** Opening AVAILABLE RECORDS block **

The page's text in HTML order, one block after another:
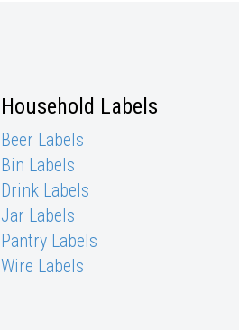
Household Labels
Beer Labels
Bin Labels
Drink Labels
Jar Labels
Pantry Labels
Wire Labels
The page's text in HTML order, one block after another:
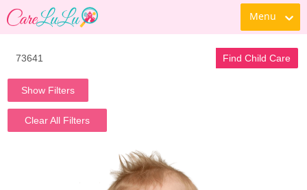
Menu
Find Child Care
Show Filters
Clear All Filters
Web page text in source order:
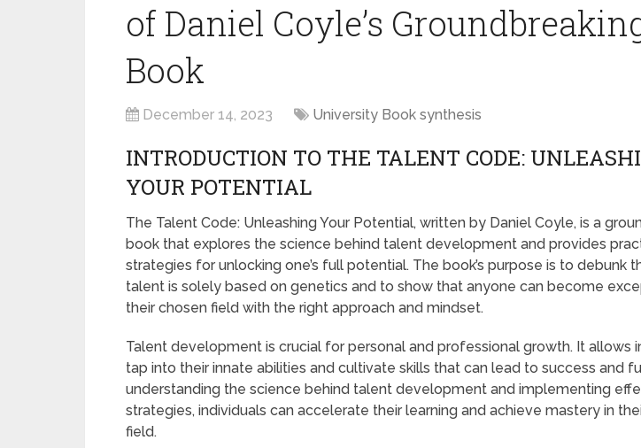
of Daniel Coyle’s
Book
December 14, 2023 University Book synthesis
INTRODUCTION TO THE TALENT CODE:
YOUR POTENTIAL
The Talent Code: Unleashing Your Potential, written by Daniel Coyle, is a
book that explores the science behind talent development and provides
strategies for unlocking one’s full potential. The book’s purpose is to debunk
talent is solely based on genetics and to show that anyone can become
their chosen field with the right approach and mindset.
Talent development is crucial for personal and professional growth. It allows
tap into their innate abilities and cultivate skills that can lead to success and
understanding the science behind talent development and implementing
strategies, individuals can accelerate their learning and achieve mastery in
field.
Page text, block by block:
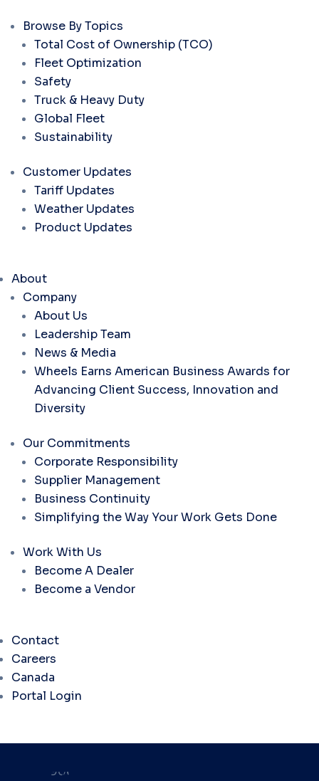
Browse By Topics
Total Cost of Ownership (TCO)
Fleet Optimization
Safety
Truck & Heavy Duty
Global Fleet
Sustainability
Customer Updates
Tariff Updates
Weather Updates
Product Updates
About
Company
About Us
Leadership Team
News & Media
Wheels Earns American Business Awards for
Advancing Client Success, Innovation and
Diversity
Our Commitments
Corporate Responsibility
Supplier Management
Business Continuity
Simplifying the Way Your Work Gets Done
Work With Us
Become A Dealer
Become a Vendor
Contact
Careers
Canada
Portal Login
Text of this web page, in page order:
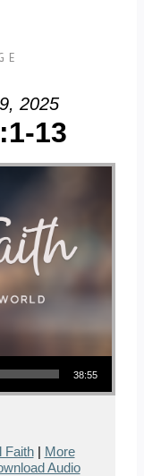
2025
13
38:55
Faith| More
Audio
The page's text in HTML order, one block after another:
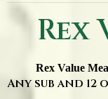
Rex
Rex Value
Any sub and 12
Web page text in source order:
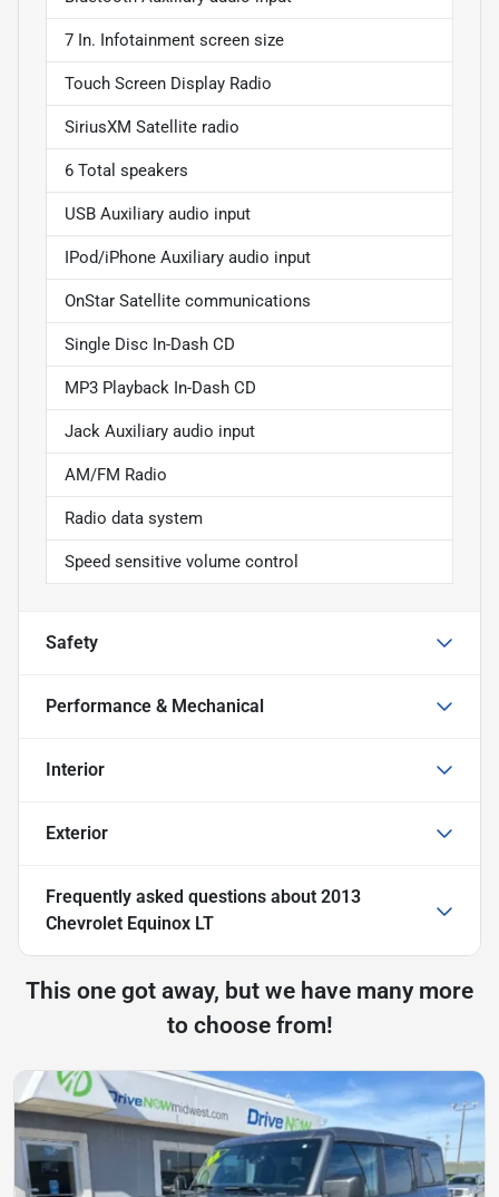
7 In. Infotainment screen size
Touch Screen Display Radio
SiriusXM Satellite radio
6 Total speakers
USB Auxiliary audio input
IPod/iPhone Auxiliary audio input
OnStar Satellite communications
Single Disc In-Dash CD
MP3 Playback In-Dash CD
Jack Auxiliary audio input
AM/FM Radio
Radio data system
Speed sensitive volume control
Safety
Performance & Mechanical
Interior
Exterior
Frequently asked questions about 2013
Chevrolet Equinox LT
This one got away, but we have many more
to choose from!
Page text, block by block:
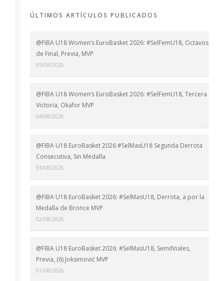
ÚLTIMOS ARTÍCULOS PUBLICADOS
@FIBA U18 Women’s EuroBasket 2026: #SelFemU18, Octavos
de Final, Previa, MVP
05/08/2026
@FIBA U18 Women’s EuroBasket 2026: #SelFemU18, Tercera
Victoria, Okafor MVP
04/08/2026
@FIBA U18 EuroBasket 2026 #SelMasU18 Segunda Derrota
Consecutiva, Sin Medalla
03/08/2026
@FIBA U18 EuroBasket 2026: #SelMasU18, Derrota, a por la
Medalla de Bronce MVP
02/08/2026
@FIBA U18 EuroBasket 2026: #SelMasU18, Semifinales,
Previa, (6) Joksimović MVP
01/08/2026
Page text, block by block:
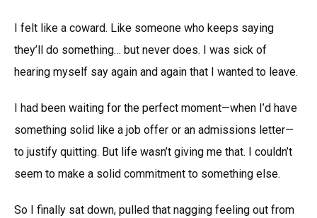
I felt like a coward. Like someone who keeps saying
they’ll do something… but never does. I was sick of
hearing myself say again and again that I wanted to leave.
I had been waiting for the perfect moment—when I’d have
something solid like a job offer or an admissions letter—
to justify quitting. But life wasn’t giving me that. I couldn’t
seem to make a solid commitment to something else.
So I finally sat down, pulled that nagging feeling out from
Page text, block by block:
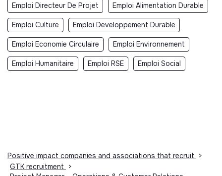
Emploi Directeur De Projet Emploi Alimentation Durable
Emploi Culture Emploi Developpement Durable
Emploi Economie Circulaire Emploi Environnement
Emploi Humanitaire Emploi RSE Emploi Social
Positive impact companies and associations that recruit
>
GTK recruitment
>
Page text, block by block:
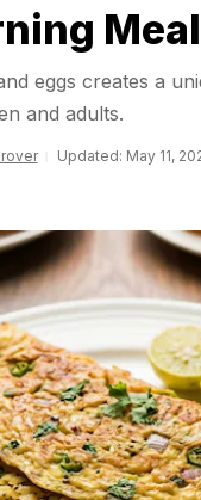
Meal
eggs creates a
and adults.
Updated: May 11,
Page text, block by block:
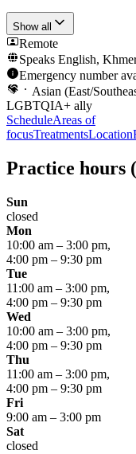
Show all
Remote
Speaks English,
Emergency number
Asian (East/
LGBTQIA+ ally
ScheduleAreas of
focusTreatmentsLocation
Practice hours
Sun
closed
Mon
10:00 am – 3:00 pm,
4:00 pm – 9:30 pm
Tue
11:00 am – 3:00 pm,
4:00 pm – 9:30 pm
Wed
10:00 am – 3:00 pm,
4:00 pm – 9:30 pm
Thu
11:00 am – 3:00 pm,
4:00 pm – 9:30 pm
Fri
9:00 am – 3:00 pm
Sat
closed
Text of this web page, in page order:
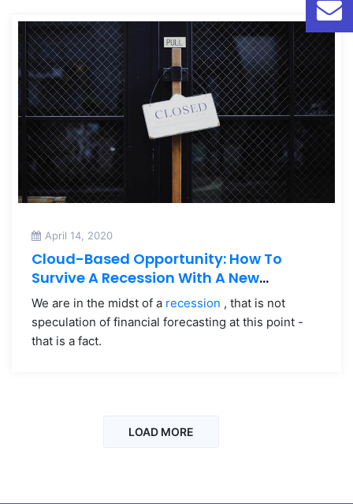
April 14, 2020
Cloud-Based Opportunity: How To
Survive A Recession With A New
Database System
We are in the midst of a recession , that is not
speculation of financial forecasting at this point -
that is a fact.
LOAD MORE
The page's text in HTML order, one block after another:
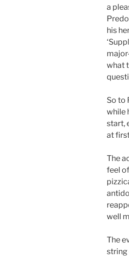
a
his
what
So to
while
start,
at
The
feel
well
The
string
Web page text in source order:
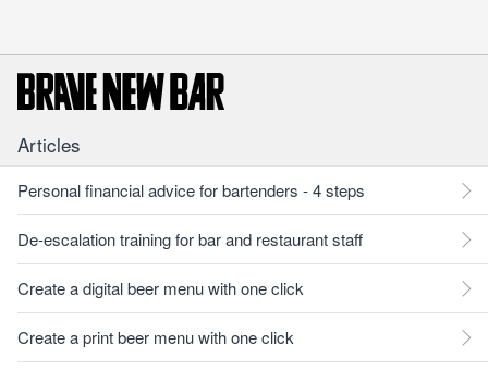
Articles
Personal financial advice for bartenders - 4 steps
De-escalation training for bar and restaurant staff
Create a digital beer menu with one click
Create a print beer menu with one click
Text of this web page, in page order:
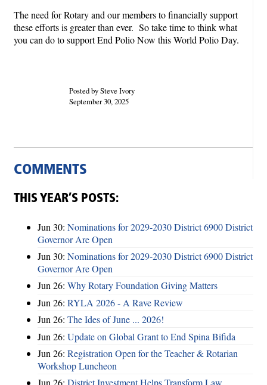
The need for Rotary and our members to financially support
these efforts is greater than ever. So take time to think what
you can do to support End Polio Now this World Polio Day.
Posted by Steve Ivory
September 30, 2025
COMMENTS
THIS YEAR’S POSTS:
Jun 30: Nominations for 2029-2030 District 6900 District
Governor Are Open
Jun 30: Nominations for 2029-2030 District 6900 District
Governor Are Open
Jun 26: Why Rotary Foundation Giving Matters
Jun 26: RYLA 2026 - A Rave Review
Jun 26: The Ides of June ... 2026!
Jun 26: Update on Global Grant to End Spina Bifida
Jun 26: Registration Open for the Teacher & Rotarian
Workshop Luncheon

** Closing AVAILABLE RECORDS block **
** Opening AVAILABLE RECORDS block **

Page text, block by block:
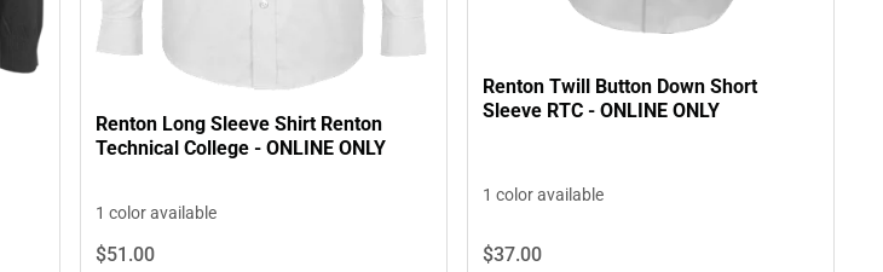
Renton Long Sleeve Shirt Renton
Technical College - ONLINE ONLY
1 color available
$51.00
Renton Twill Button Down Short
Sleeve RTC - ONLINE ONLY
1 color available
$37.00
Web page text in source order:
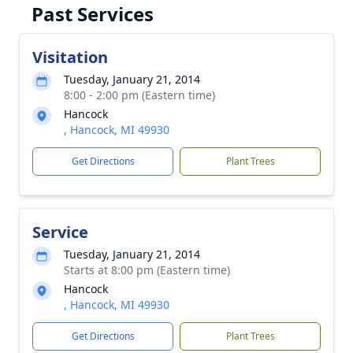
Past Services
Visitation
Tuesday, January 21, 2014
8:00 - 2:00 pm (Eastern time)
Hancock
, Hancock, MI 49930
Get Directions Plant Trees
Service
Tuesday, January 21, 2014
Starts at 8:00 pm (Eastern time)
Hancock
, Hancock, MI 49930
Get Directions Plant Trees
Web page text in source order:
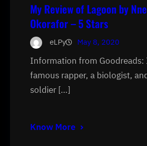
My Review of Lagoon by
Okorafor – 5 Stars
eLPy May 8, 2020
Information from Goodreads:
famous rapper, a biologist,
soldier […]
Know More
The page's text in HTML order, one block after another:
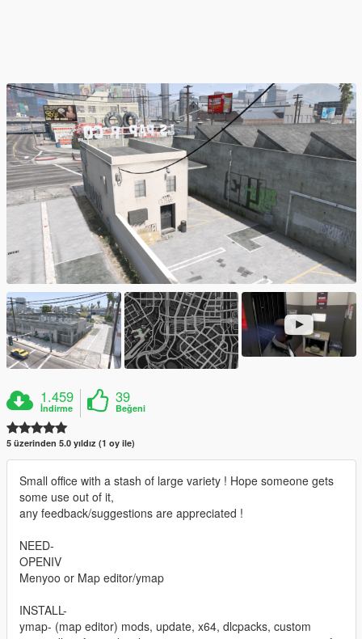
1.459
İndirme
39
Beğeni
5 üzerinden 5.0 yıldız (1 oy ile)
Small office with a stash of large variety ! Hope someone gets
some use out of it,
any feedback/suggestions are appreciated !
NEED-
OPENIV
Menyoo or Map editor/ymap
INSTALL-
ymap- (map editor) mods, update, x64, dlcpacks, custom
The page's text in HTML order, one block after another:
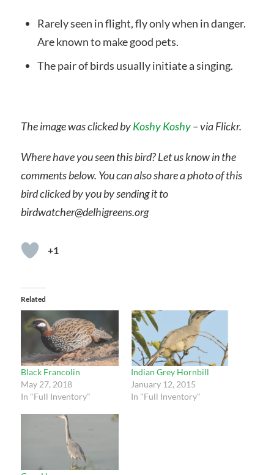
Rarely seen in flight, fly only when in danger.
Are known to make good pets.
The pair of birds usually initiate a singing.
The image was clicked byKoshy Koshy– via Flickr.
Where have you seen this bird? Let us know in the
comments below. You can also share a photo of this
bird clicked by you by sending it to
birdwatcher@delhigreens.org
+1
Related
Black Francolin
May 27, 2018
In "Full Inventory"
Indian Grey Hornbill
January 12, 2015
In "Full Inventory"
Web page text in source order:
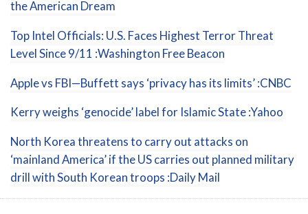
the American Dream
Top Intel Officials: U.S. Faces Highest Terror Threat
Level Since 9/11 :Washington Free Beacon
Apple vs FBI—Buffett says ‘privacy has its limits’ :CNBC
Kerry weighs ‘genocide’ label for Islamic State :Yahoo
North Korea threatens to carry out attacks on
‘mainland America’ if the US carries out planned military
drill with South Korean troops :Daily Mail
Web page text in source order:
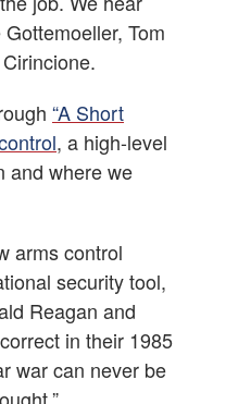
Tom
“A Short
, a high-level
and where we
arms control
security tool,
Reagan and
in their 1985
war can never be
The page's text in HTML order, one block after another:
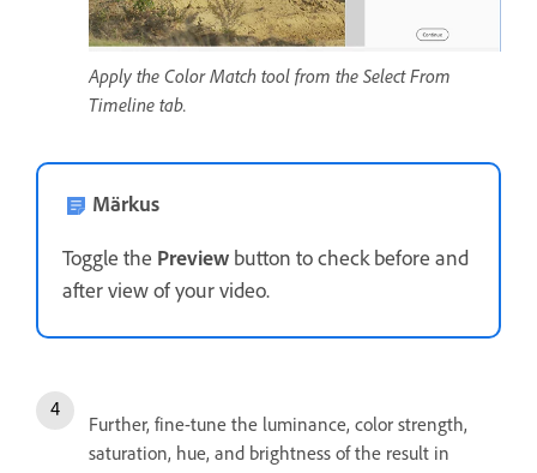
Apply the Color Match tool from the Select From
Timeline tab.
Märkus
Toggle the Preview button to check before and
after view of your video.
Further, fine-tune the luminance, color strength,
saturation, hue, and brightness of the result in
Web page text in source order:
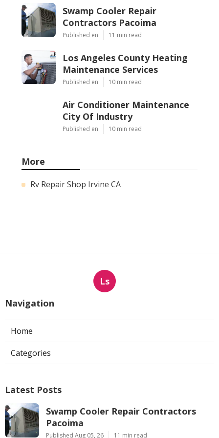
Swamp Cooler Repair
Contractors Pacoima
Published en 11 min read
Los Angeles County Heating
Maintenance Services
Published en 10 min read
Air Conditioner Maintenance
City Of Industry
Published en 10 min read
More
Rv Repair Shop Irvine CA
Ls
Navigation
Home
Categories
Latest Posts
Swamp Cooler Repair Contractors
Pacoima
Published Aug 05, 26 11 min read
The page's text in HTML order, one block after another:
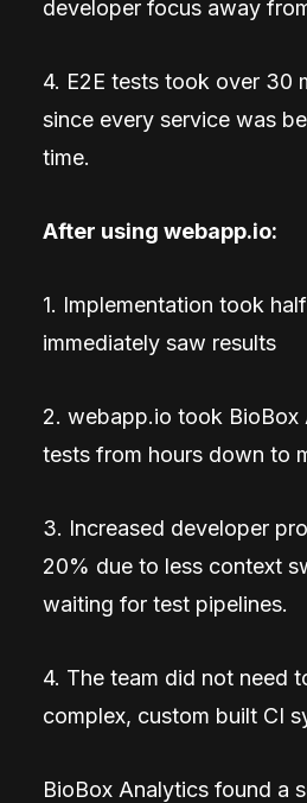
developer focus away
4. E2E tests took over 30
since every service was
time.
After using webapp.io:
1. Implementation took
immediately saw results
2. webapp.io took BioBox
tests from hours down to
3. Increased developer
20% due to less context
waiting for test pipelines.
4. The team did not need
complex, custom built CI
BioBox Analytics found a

** Closing AVAILABLE RECORDS block **

EXERCISE PROMPT - From the entries above, return each line with the word "Satellite" in it.

SOLVED PROBLEM -
SiriusXM Satellite radio
OnStar Satellite communications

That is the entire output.